Piet and his thirsty men readily complied with this reasonable request. Leaving their Sannas, Bibles, and other weapons outside of the palace grounds, they paid the cover charge, and entered the palace. 

(Oh yes, I almost forgot to mention: they also left behind their Sannas, Magrietjies, Johannas, Magdalenas, and Gertruidas. Wives were not allowed inside the palace, remember? You really have to pay more attention in class!)

King Dingus’ kraal was, in fact, a Zulu theme park – with quaint huts – built in the shape and size of the breasts of one king’s favourite concubines. The huts were constructed of scrap pieces of wood, plastic bags, and stolen sheets of corrugated iron; much like the modern South African squatter camps human settlements we’ve all come to know. (There was no bunker – that only came later.)  

Festive fires lit up the night sky (the electricity was off again; due to power sharing) and Julius Sinatra’s hit song, **“Doo bee doo bee doo, Dubul’ ibhunu,” was being romantically piped through hollow ox horns mounted against acacia trees.

After drinking a couple of gallons of homebrewed Heineken, and smoking a large heap of Durban Poison, Piet and the boys (the white guys, that is), quickly got into the swing of things. They even joined the boys (the black guys, that is) in singing ***“Dubula! dubula! dubula nge s’bhamu!”

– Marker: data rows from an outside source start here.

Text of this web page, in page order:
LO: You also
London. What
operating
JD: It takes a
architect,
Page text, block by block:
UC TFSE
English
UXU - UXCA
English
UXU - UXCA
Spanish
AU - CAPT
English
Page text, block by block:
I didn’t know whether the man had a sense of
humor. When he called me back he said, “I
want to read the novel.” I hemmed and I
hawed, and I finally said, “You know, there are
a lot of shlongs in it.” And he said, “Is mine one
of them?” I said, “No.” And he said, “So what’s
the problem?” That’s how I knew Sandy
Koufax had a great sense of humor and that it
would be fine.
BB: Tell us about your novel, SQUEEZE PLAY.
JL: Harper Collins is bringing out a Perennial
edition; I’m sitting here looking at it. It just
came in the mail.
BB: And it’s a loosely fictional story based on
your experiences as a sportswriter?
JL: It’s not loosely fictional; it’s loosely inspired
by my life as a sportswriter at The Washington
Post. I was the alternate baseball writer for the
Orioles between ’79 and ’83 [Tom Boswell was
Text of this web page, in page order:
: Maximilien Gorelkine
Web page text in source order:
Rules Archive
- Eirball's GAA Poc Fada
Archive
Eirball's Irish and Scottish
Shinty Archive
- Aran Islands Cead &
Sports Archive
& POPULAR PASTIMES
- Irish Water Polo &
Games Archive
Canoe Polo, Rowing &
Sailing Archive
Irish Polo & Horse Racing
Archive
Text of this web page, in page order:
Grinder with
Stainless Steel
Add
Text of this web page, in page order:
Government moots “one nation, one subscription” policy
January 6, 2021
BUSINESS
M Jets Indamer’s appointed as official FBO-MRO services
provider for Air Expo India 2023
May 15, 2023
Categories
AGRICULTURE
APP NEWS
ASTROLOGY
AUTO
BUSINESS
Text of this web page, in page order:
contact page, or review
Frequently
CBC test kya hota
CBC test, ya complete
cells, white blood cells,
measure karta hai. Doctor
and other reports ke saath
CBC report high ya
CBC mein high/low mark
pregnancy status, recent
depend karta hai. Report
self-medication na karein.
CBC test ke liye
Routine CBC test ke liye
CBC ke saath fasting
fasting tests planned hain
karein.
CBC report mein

The Voortrekkers, having been on the wagon trail for months, must have felt their toes curling in their velskoens at the sight of the lovely, nubile young ladies, who were dancing topless around the fires – with only reeds for protection.

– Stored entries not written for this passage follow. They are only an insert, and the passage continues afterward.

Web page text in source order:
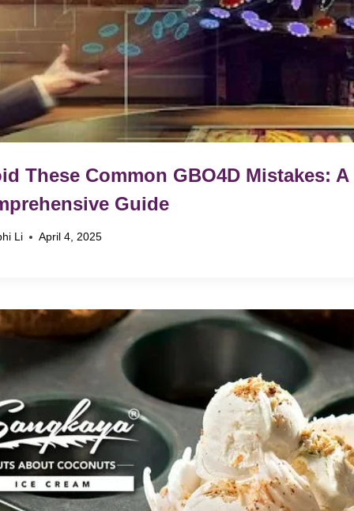
These Common GBO4D Mistakes: A
Guide
Li April 4, 2025
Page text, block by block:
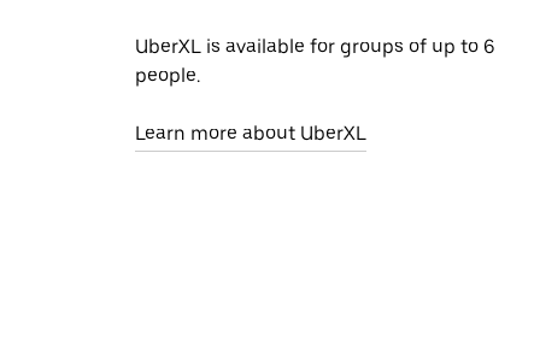
UberXL is available for groups of up to 6
people.
Learn more about UberXL
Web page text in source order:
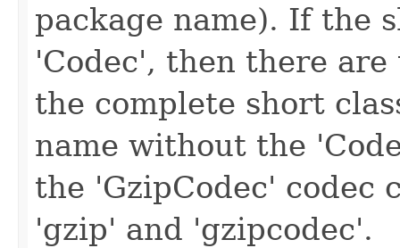
package name). If the
'Codec', then there
the complete short
name without the
the 'GzipCodec' codec
'gzip' and 'gzipcodec'.
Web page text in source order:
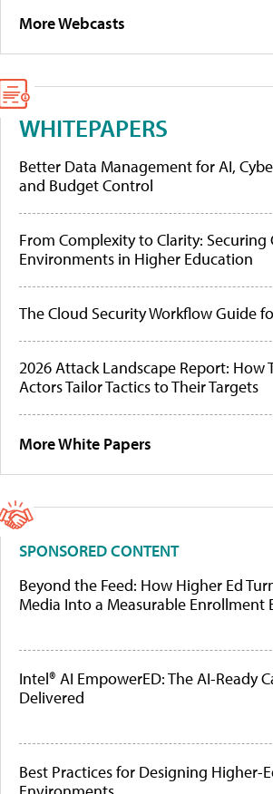
More Webcasts
WHITEPAPERS
Better Data Management for AI,
and Budget Control
From Complexity to Clarity: Securing
Environments in Higher Education
The Cloud Security Workflow Guide
2026 Attack Landscape Report: How
Actors Tailor Tactics to Their Targets
More White Papers
SPONSORED CONTENT
Beyond the Feed: How Higher Ed
Media Into a Measurable Enrollment
Intel® AI EmpowerED: The AI-Ready
Delivered
Best Practices for Designing Higher-
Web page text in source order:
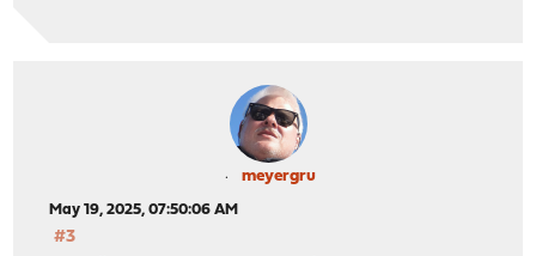
meyergru
May 19, 2025, 07:50:06 AM
#3
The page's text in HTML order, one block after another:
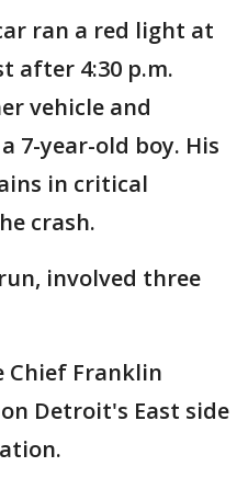
ran a red light at
after 4:30 p.m.
vehicle and
7-year-old boy. His
in critical
crash.
involved three
Chief Franklin
Detroit's East side
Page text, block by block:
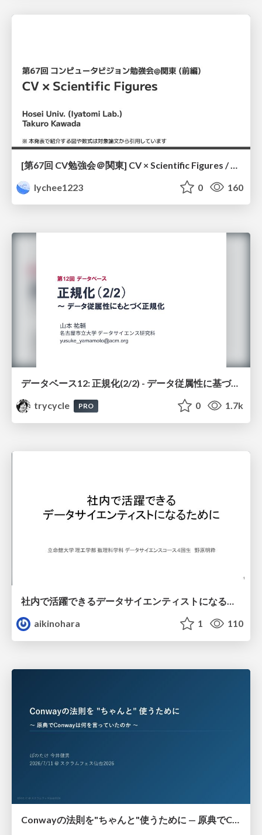
lychee1223
0 160
データベース12: 正規化(2/2) - データ従属性に基づく正規化
trycycle
PRO 0 1.7k
社内で活躍できるデータサイエンティストになるために
aikinohara
1 110
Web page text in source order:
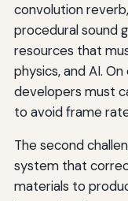
convolution
procedural sound
resources that
physics, and AI.
developers must
to avoid frame
The second
system that
materials to
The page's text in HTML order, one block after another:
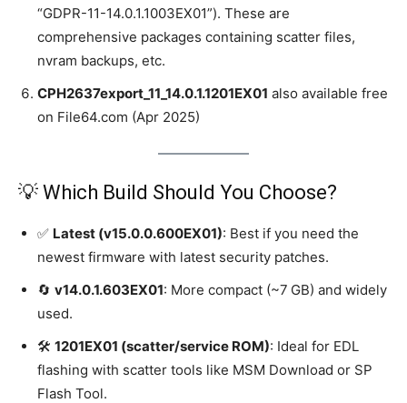
“GDPR-11-14.0.1.1003EX01”). These are
comprehensive packages containing scatter files,
nvram backups, etc.
CPH2637export_11_14.0.1.1201EX01 also available free
on File64.com (Apr 2025)
💡 Which Build Should You Choose?
✅ Latest (v15.0.0.600EX01): Best if you need the
newest firmware with latest security patches.
🔄 v14.0.1.603EX01: More compact (~7 GB) and widely
used.
🛠 1201EX01 (scatter/service ROM): Ideal for EDL
flashing with scatter tools like MSM Download or SP
Flash Tool.

And then, one supposes, the inevitable happened – one of the randy Boers tried to sample the forbidden fruits.

This was when king Dingus decided: enough is enough. He leapt to his feet shouting: “Bambani laba bathakathi!” Which in the vernacular means: “Kick their bloody white backsides back to Orania where they came from!”

The Sannas were left outside (along with the Sannas, Magrietjies, Johannas, Magdalenas, and Gertruidas); the Zulus had their spears to hand; and the rest as they say, is convoluted history.

THE END

Acknowledgement

I would like to thank Thamsanqa Jantjie, without whom this story would have been about prawns and rocking horses.

*1837BZ – 1837 Before Zuma

**Doo bee doo bee doo, Dubul’ ibhunu – Strangers in the Kraal

***Dubula! dubula! dubula nge s’bhamu! – Waka! Waka! This time for Africa!